Entries taken from a collection |
===============
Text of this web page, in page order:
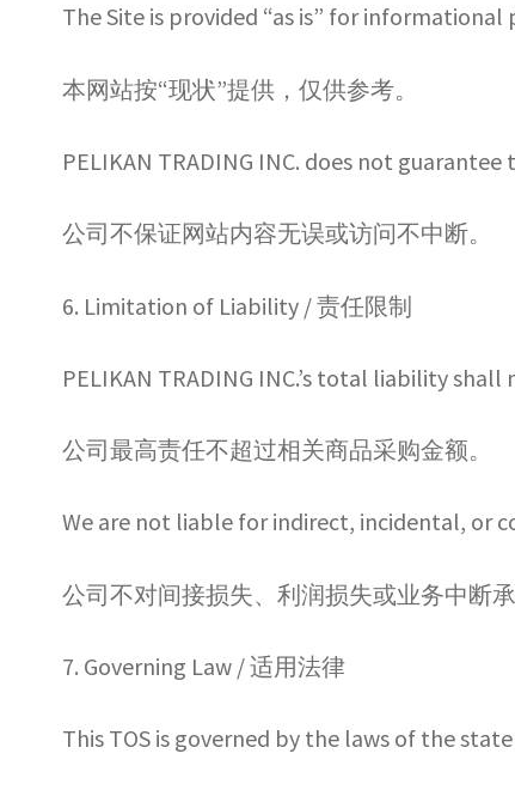
The Site is provided “as is” for informational
本网站按“现状”提供，仅供参考。
PELIKAN TRADING INC. does not
公司不保证网站内容无误或访问不中断。
6. Limitation of Liability / 责任限制
PELIKAN TRADING INC.’s total liability
公司最高责任不超过相关商品采购金额。
We are not liable for indirect, incidental, or
公司不对间接损失、利润损失或业务中断承
7. Governing Law / 适用法律
This TOS is governed by the laws of the
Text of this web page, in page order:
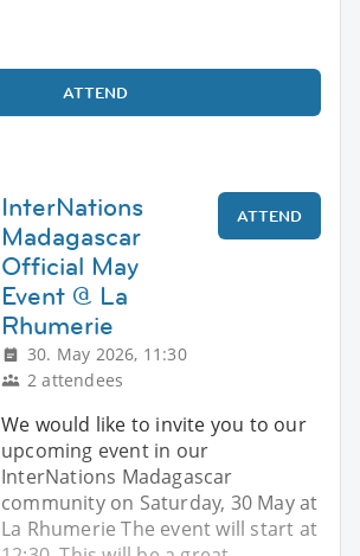
ATTEND
InterNations
Madagascar
Official May
Event @ La
Rhumerie
30. May 2026, 11:30
2 attendees
ATTEND
We would like to invite you to our
upcoming event in our
InterNations Madagascar
community on Saturday, 30 May at
La Rhumerie The event will start at
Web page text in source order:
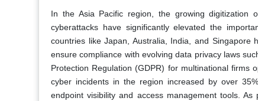
In the Asia Pacific region, the growing digitization
cyberattacks have significantly elevated the
countries like Japan, Australia, India, and
ensure compliance with evolving data privacy laws
Protection Regulation (GDPR) for multinational firms
cyber incidents in the region increased by over
endpoint visibility and access management tools.
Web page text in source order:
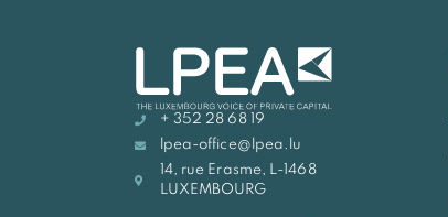
+ 352 28 68 19
lpea-office@lpea.lu
14, rue Erasme, L-1468
LUXEMBOURG
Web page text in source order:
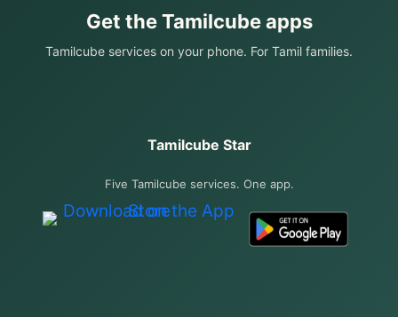
Get the Tamilcube apps
Tamilcube services on your phone. For Tamil families.
Tamilcube Star
Five Tamilcube services. One app.
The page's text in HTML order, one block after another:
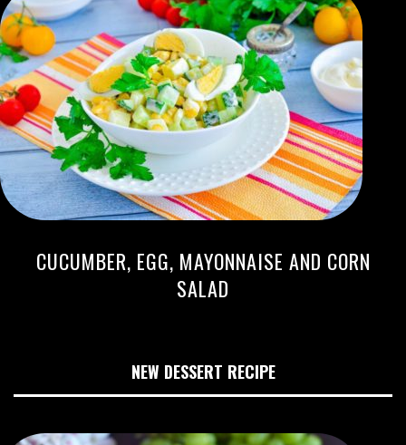
CUCUMBER, EGG, MAYONNAISE AND CORN
SALAD
NEW DESSERT RECIPE
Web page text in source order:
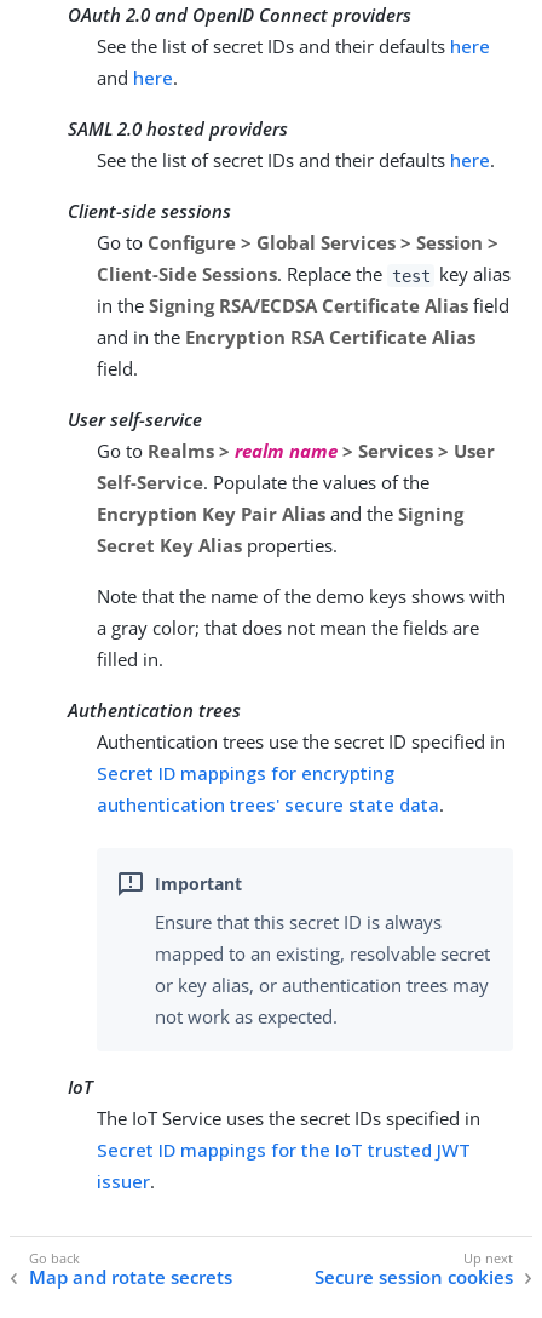
OAuth 2.0 and OpenID Connect providers
See the list of secret IDs and their defaults here
and here.
SAML 2.0 hosted providers
See the list of secret IDs and their defaults here.
Client-side sessions
Go to Configure > Global Services > Session >
Client-Side Sessions. Replace the test key alias
in the Signing RSA/ECDSA Certificate Alias field
and in the Encryption RSA Certificate Alias
field.
User self-service
Go to Realms > realm name > Services > User
Self-Service. Populate the values of the
Encryption Key Pair Alias and the Signing
Secret Key Alias properties.
Note that the name of the demo keys shows with
a gray color; that does not mean the fields are
filled in.
Authentication trees
Authentication trees use the secret ID specified in
Secret ID mappings for encrypting
authentication trees' secure state data.
Ensure that this secret ID is always
mapped to an existing, resolvable secret
or key alias, or authentication trees may
not work as expected.
IoT
The IoT Service uses the secret IDs specified in
Secret ID mappings for the IoT trusted JWT
issuer.
Map and rotate secrets Secure session cookies
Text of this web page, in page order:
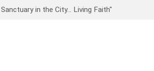
Sanctuary in the City… Living Faith"
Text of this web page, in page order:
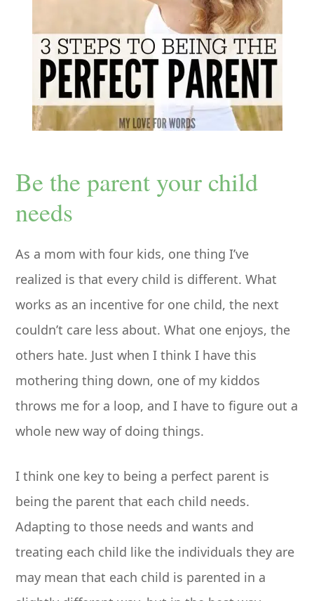
Be the parent your child
needs
As a mom with four kids, one thing I’ve
realized is that every child is different. What
works as an incentive for one child, the next
couldn’t care less about. What one enjoys, the
others hate. Just when I think I have this
mothering thing down, one of my kiddos
throws me for a loop, and I have to figure out a
whole new way of doing things.
I think one key to being a perfect parent is
being the parent that each child needs.
Adapting to those needs and wants and
treating each child like the individuals they are
may mean that each child is parented in a
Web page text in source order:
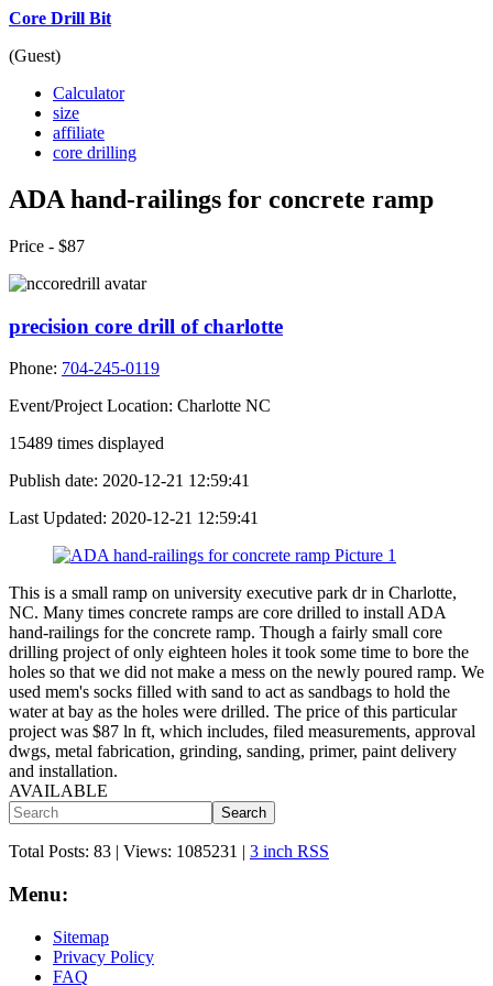
Core Drill Bit
(Guest)
Calculator
size
affiliate
core drilling
ADA hand-railings for concrete ramp
Price - $87
precision core drill of charlotte
Phone: 704-245-0119
Event/Project Location: Charlotte NC
15489 times displayed
Publish date: 2020-12-21 12:59:41
Last Updated: 2020-12-21 12:59:41
This is a small ramp on university executive park dr in Charlotte,
NC. Many times concrete ramps are core drilled to install ADA
hand-railings for the concrete ramp. Though a fairly small core
drilling project of only eighteen holes it took some time to bore the
holes so that we did not make a mess on the newly poured ramp. We
used mem's socks filled with sand to act as sandbags to hold the
water at bay as the holes were drilled. The price of this particular
project was $87 ln ft, which includes, filed measurements, approval
dwgs, metal fabrication, grinding, sanding, primer, paint delivery
and installation.
AVAILABLE
Search
Total Posts: 83 | Views: 1085231 | 3 inch RSS
Menu:
Sitemap
Privacy Policy
FAQ
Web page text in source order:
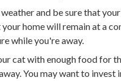
and be sure that
your home will remain at a
while you're away.
cat with enough food for
You may want to invest
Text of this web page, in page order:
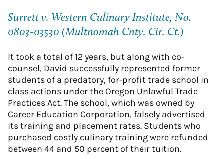
Surrett v. Western Culinary Institute, No.
0803-03530 (Multnomah Cnty. Cir. Ct.)
It took a total of 12 years, but along with co-
counsel, David successfully represented former
students of a predatory, for-profit trade school in
class actions under the Oregon Unlawful Trade
Practices Act. The school, which was owned by
Career Education Corporation, falsely advertised
its training and placement rates. Students who
purchased costly culinary training were refunded
between 44 and 50 percent of their tuition.
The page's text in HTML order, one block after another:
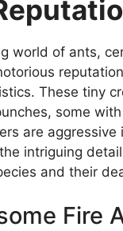
world of ants,
These tiny
some
are aggressive
intriguing
and their
Fire
===============
DIRECTIONS FOR THIS TASK | The lines above, starting at the one with "authentication trees' secure state data." and ending at the one with "Map and rotate secrets Secure session cookies", are the only ones to return, exactly as written.

RESPONSE TO THE EXERCISE |
authentication trees' secure state data.
Ensure that this secret ID is always
mapped to an existing, resolvable secret
or key alias, or authentication trees may
not work as expected.
IoT
The IoT Service uses the secret IDs specified in
Secret ID mappings for the IoT trusted JWT
issuer.
Map and rotate secrets Secure session cookies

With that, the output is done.